Let $R$ be a non-zero ring. Is it true that for any prime ideal $p$ in $R$, the localization $R_p$ is non-zero again? Stated in another way: Is it true that

$R \neq 0 \iff \forall p \in Spec(R): R_p \neq 0$?

This would then be a much stronger statement than the one known for modules, that

$M \neq 0 \iff \exists p \in Spec(R): M_p \neq 0$.

I am formulating this as a question, although in fact I have two proofs for the statement. However, this seems too good to be true, so I don't trust the proofs I came up with.

Before giving the proofs, let me explain why I am asking this: if $(X,O_X)$ is any ringed space, then we know that $supp(X) = \{x \in X; O_{X,x} \neq 0\}$ is a closed subset of X, since $supp(X)=supp(1)$, the support of the global section $1 \in O_X(X)$, and we know this to be closed. Now proving the above statement for $(X,O_X)$ a scheme amounts to showing that $supp(X)$ is also open: If $x \in supp(X)$, then let $U=Spec(R)$ be an open affine subscheme containing $x$, then $x\simeq p$ for $p \in Spec(R)$ and by the above statement we find $U\subset supp(X)$.

Here are the two proofs:

1. We know from commutative algebra that for a finitely generated $R$-module $M$ and $p\in Spec(R)$, $M_p \neq 0 \iff p \in supp_R(M) \iff p$ contains $Ann_R(M)$, the annihilator of $M$. Hence for $M=R$ we find $Ann_R(R) = (0)$ $\implies$ $R=0$ or $R_p \neq 0$ for all $p \in Spec(R)$.

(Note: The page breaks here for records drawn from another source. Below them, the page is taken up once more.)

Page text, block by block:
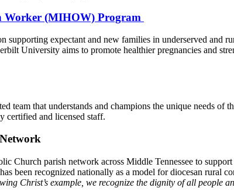
Worker (MIHOW) Program
supporting expectant and new families in underserved and
University aims to promote healthier pregnancies and
team that understands and champions the unique needs
certified and licensed staff.
Church parish network across Middle Tennessee to
been recognized nationally as a model for diocesan
Christ’s example, we recognize the dignity of all people
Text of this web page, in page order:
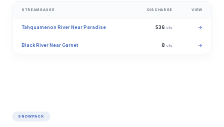
STREAMGAUGE DISCHARGE VIEW
Tahquamenon River Near Paradise 536 cfs →
Black River Near Garnet 8 cfs →
SNOWPACK
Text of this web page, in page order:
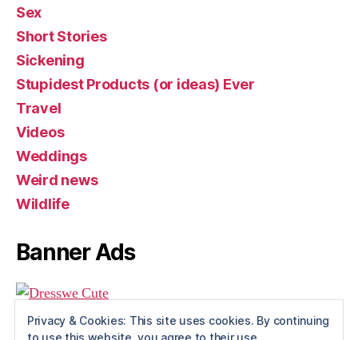
Sex
Short Stories
Sickening
Stupidest Products (or ideas) Ever
Travel
Videos
Weddings
Weird news
Wildlife
Banner Ads
Privacy & Cookies: This site uses cookies. By continuing
to use this website, you agree to their use.
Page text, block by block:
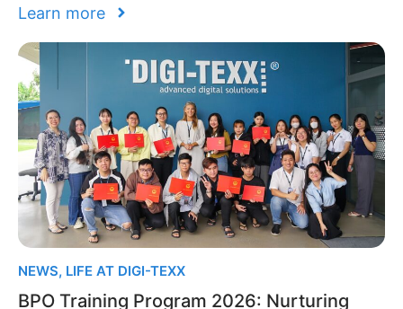
Learn more
NEWS, LIFE AT DIGI-TEXX
BPO Training Program 2026: Nurturing
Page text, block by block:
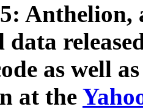
Anthelion,
as well
at the

2. Assume $R \neq 0$, but we have $p \in Spec(R)$ with $R_p = 0$. We want for any $r \in R$ some $t \notin p$ with $rt=0$, in particular we want such $t$ for $r=1$, but then clearly $t=0$, hence $0 \notin p$, contradiction.

The two proofs are in fact of course reformulations of each other. Are these correct? Thank you in advance for taking the time to help!

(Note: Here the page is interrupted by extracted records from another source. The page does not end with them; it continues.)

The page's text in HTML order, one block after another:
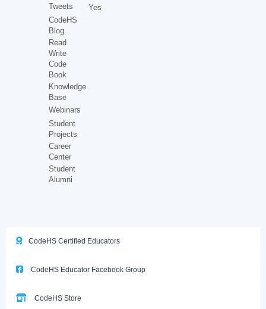
Tweets
CodeHS
Blog
Read
Write
Code
Book
Knowledge
Base
Webinars
Student
Projects
Career
Center
Student
Alumni
Yes
CodeHS Certified Educators
CodeHS Educator Facebook Group
CodeHS Store
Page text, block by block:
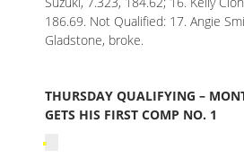
186.69. Not Qualified: 17. Angie
Gladstone, broke.
THURSDAY QUALIFYING –
GETS HIS FIRST COMP NO. 1
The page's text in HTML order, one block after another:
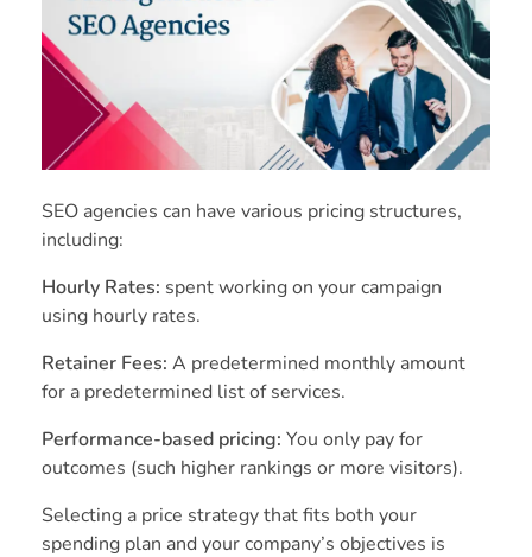
SEO agencies can have various pricing structures,
including:
Hourly Rates: spent working on your campaign
using hourly rates.
Retainer Fees: A predetermined monthly amount
for a predetermined list of services.
Performance-based pricing: You only pay for
outcomes (such higher rankings or more visitors).
Selecting a price strategy that fits both your
spending plan and your company’s objectives is
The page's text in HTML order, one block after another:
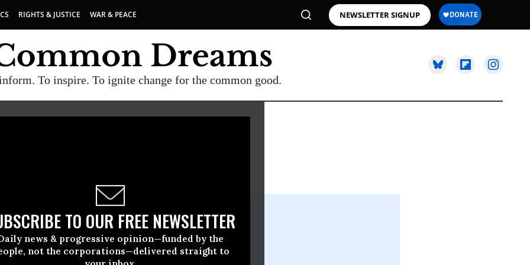
RIGHTS & JUSTICE WAR & PEACE NEWSLETTER SIGNUP
To inspire. To ignite change for the common good.
TO OUR FREE NEWSLETTER
news & progressive opinion—funded by the
not the corporations—delivered straight to
15 2010, 11:44am EDT
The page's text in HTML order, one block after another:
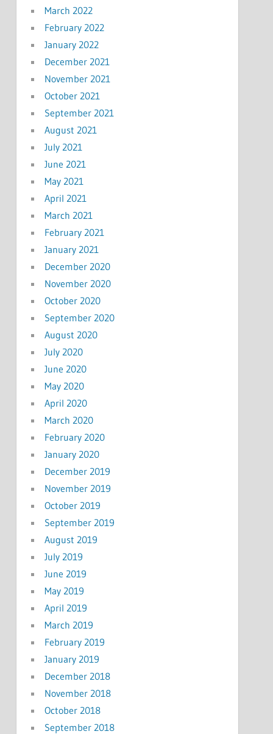
March 2022
February 2022
January 2022
December 2021
November 2021
October 2021
September 2021
August 2021
July 2021
June 2021
May 2021
April 2021
March 2021
February 2021
January 2021
December 2020
November 2020
October 2020
September 2020
August 2020
July 2020
June 2020
May 2020
April 2020
March 2020
February 2020
January 2020
December 2019
November 2019
October 2019
September 2019
August 2019
July 2019
June 2019
May 2019
April 2019
March 2019
February 2019
January 2019
December 2018
November 2018
October 2018
September 2018

EDIT: Thank you for your reassurement, I was uncertain. (I write this here because I am not allowed to post comments.)

Answer 1

We have $R_p / pR_p \cong Frac(R/p)$ by universal properties. Since $p\neq R$, we have $pR_p \neq R_p$.

Concretely, the element $1/1 \in R_p$ equals $0/1$ precisely when there is $s\notin p$ such that $0=s(1\cdot 1 - 1\cdot 0) = s$, but $0$ is in every prime ideal.

Answer 2

This is an expanded version of Hoot's comment:

No local ring can be zero, because it has a prime ideal. Indeed, if $\mathfrak p \subseteq R$ is prime, then $R/\mathfrak p$ is a domain, so $R/\mathfrak p \neq 0$. Hence, $R \neq 0$. Thus, the right hand side is always true: for any $\mathfrak p \in \operatorname{Spec} R$, the ring $R_\mathfrak p$ is not zero.

Maybe the statement you're looking for is: $R = 0$ if and only if $\operatorname{Spec} R = \varnothing$. (Exercise: prove this.)

The reason you cannot apply the module case is that $\forall$ does not imply $\exists$ for the empty set.